*EXERCISE DETAILS*: Please retype, word for word, the line containing "settlement being in" and every line after it through the end of the records, leaving out all pictures.

*RECORDS TO USE*:
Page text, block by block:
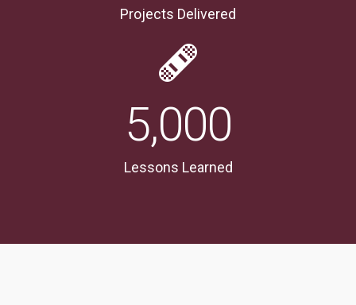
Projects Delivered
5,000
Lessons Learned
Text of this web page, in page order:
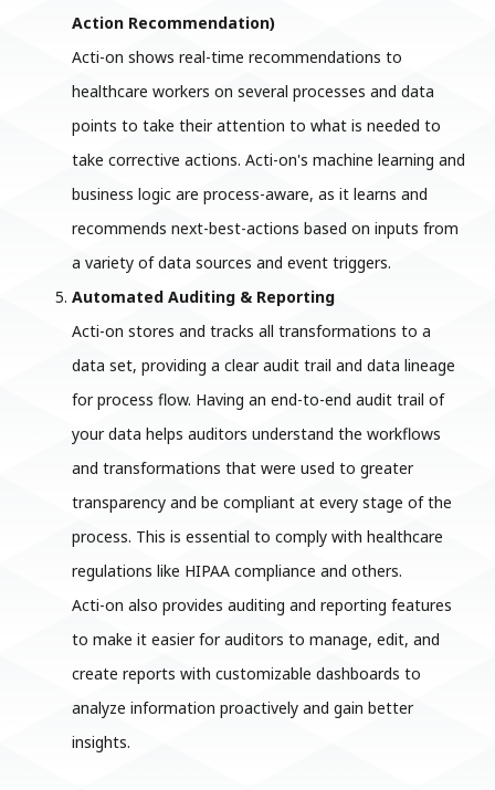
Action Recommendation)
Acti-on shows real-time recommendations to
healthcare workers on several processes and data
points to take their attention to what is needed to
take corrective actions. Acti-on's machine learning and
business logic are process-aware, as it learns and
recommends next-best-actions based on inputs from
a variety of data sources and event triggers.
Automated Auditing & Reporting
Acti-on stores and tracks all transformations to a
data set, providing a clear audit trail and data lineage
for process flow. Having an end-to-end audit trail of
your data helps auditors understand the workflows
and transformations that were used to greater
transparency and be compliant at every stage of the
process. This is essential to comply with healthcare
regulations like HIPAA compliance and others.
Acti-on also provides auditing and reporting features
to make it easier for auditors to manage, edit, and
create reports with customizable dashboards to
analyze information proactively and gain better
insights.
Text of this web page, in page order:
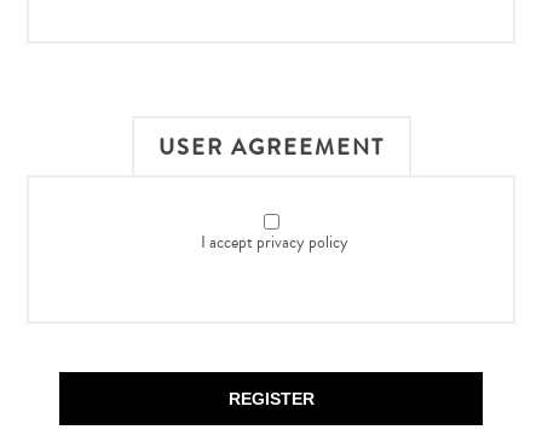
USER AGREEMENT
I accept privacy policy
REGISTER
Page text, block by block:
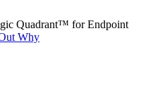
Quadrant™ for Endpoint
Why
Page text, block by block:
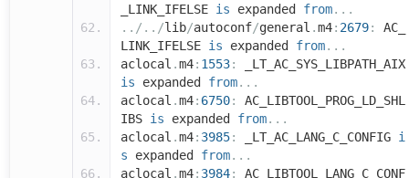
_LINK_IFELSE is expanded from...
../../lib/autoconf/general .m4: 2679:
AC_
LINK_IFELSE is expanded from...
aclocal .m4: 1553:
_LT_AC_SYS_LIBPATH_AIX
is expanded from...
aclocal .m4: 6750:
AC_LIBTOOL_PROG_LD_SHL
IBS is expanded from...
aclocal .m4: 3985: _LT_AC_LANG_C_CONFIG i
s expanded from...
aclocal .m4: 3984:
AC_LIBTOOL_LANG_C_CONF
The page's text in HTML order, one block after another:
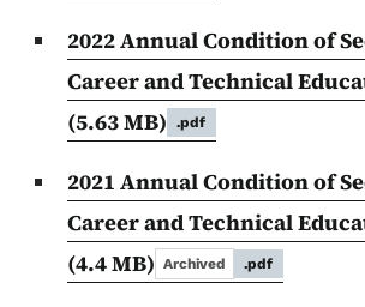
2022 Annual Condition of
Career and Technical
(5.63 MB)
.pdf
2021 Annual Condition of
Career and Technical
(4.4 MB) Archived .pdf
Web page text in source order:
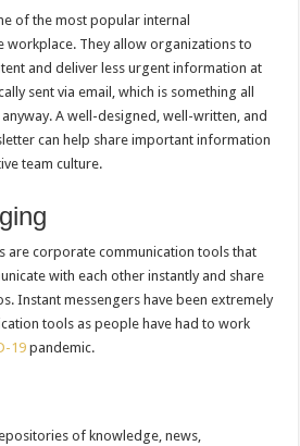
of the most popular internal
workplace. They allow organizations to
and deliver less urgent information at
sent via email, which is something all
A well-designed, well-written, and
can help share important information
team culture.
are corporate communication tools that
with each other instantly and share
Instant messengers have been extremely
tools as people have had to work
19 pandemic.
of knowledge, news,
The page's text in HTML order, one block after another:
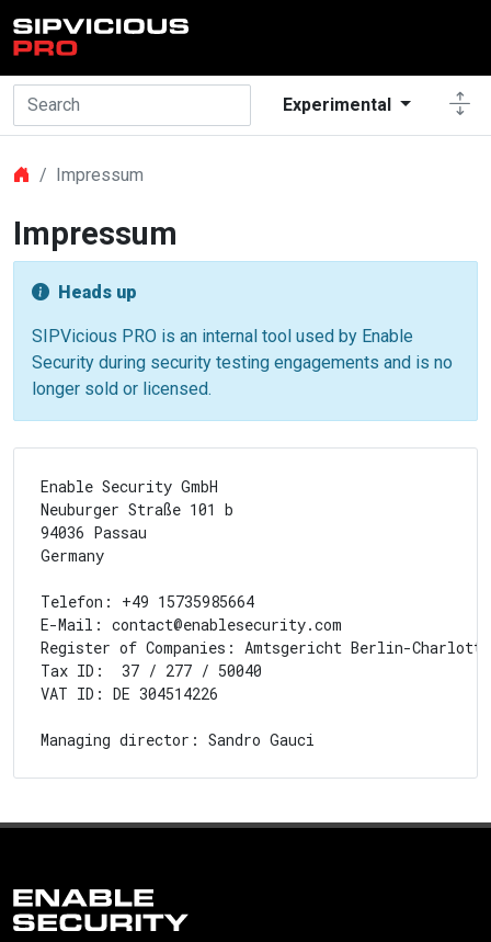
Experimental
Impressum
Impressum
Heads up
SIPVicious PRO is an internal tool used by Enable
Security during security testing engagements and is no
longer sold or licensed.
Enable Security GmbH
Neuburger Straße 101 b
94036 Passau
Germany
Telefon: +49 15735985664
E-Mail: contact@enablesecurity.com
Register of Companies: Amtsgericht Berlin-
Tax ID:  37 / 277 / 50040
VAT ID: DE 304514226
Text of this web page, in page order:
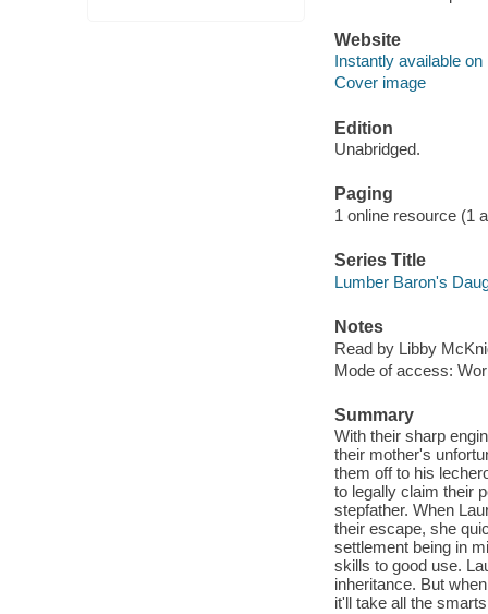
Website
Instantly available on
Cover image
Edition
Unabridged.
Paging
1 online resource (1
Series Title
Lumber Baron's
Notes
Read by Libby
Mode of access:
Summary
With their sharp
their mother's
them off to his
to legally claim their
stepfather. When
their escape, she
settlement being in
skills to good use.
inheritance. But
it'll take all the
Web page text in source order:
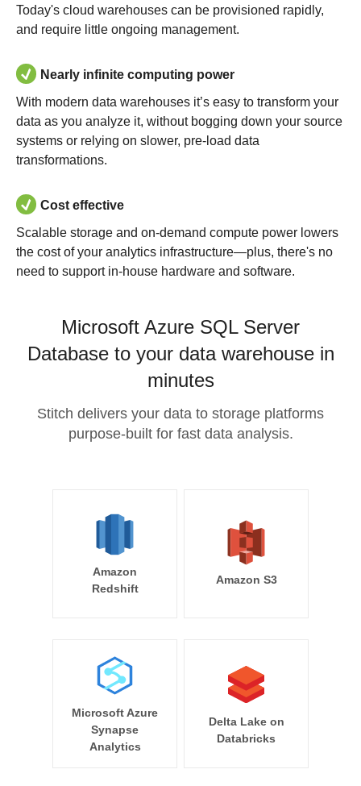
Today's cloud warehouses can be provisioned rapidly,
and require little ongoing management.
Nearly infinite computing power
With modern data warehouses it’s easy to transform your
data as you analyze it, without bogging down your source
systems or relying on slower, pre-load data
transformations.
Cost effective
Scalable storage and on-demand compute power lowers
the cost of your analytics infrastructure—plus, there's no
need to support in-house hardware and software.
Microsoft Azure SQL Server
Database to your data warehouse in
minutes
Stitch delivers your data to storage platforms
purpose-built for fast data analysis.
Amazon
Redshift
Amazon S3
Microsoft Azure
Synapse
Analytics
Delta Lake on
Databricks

*YOUR RESPONSE*:
settlement being in
skills to good use.
inheritance. But
it'll take all the
Web page text in source order:
Today's cloud warehouses can be provisioned rapidly,
and require little ongoing management.
Nearly infinite computing power
With modern data warehouses it’s easy to transform your
data as you analyze it, without bogging down your source
systems or relying on slower, pre-load data
transformations.
Cost effective
Scalable storage and on-demand compute power lowers
the cost of your analytics infrastructure—plus, there's no
need to support in-house hardware and software.
Microsoft Azure SQL Server
Database to your data warehouse in
minutes
Stitch delivers your data to storage platforms
purpose-built for fast data analysis.
Amazon
Redshift
Amazon S3
Microsoft Azure
Synapse
Analytics
Delta Lake on
Databricks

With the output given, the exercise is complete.